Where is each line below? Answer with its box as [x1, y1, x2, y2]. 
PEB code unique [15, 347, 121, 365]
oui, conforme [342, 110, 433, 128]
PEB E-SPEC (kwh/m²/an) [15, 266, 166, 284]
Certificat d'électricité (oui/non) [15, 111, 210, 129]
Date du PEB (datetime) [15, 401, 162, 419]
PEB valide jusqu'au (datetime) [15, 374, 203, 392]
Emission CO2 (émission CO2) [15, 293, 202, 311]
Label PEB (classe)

==

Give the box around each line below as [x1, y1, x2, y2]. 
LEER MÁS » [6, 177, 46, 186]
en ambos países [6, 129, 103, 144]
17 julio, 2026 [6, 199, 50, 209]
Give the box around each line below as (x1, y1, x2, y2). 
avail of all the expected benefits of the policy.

...

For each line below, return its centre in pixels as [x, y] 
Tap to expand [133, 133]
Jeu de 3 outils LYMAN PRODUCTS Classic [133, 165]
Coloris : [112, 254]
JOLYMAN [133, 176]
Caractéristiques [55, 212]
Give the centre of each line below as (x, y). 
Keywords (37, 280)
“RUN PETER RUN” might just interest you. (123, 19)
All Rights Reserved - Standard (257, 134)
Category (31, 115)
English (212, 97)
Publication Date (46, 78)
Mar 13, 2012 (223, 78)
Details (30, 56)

> [Exercise]
A verbatim transcription is needed of the lines above, starting at the line with "JOLYMAN [133, 176]" and ending at the line with "Details (30, 56)", both included, and of nothing else.

> [Solution to this task]
JOLYMAN [133, 176]
Caractéristiques [55, 212]
Give the centre of each line below as (x, y). 
Keywords (37, 280)
“RUN PETER RUN” might just interest you. (123, 19)
All Rights Reserved - Standard (257, 134)
Category (31, 115)
English (212, 97)
Publication Date (46, 78)
Mar 13, 2012 (223, 78)
Details (30, 56)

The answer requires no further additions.